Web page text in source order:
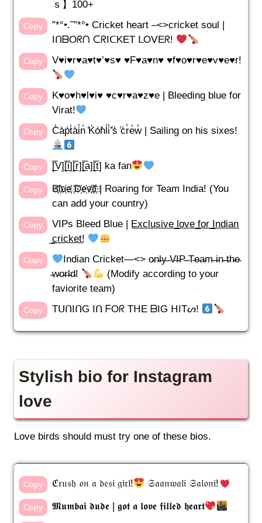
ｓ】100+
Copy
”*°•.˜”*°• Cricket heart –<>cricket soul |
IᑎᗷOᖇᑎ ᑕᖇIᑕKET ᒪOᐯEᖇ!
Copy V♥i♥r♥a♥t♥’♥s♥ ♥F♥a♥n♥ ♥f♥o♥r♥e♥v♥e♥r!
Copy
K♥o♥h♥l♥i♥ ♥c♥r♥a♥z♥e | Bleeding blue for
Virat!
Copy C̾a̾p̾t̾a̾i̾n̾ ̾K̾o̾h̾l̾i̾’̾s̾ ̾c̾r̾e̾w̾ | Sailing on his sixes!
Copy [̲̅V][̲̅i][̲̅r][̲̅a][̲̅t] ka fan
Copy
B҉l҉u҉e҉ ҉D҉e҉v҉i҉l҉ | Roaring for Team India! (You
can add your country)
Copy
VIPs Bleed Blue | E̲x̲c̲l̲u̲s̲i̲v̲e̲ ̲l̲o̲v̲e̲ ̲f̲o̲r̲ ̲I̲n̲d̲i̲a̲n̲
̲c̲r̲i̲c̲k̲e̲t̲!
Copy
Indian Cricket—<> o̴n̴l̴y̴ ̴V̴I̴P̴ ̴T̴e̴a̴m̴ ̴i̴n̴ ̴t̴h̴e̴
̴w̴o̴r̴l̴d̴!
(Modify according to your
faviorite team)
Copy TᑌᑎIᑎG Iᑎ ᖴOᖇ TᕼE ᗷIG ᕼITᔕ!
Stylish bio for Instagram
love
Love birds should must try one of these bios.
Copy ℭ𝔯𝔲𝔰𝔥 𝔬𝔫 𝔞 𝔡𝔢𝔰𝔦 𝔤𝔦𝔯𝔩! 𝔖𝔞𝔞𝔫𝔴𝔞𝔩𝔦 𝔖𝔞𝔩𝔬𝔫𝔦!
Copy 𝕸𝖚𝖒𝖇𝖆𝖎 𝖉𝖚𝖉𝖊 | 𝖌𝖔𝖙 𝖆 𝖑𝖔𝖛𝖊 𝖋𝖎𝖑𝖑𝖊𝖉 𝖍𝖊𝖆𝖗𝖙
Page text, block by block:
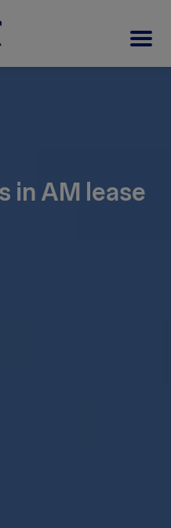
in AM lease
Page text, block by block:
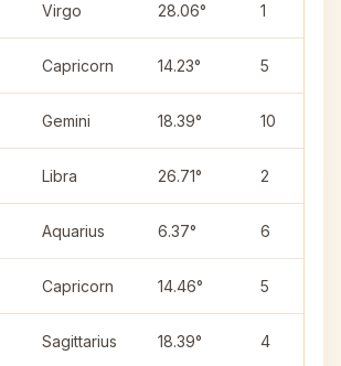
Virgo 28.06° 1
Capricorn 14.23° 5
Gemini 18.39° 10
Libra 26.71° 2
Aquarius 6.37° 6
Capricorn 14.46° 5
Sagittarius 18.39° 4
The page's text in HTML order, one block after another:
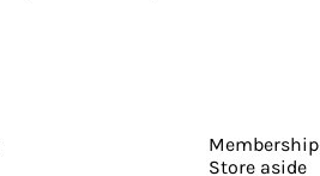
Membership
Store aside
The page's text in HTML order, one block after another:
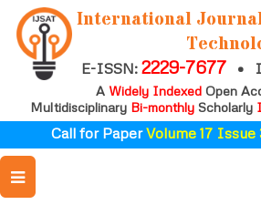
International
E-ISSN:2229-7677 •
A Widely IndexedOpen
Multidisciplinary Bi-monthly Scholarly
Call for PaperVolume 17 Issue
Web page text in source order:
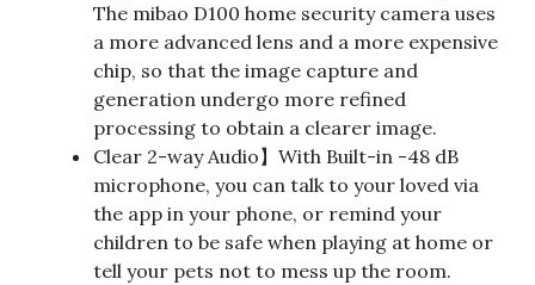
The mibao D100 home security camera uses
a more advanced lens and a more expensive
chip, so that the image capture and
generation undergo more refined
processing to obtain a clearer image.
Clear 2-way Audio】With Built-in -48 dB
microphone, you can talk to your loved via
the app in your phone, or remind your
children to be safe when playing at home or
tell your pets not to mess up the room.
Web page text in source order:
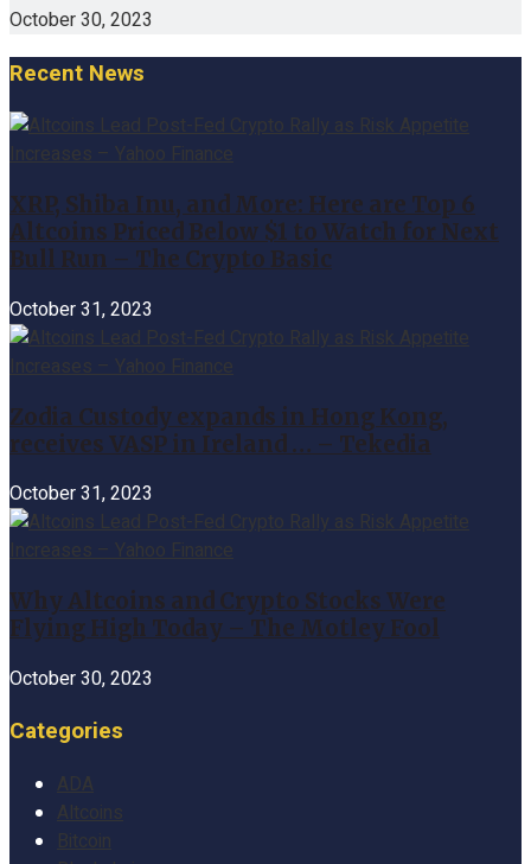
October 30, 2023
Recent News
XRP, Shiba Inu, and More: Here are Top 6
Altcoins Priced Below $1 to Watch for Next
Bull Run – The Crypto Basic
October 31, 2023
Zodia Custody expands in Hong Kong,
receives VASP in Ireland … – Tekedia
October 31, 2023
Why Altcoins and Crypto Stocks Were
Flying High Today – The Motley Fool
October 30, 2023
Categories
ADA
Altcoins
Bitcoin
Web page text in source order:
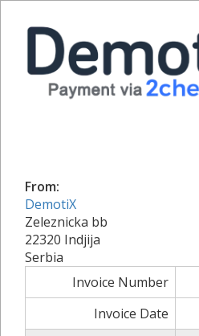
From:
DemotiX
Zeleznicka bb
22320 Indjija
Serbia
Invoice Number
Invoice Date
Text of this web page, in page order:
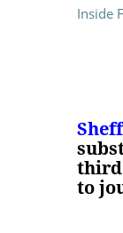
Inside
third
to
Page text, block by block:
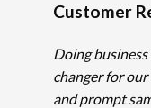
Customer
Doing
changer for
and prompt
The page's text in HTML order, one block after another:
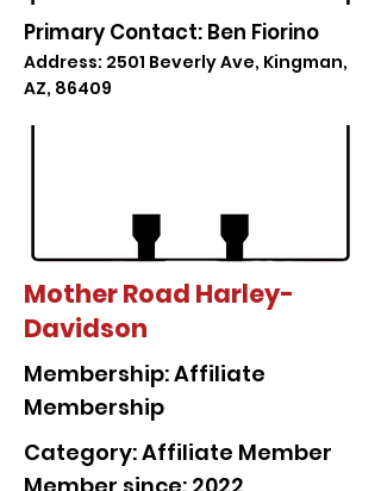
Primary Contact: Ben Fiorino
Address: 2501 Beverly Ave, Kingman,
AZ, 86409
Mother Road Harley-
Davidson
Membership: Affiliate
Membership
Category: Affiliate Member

◆ What this task involves:
Find every line above that includes the word "Altcoins", then state how many there are and nothing more.

◆ Answer to this problem:
3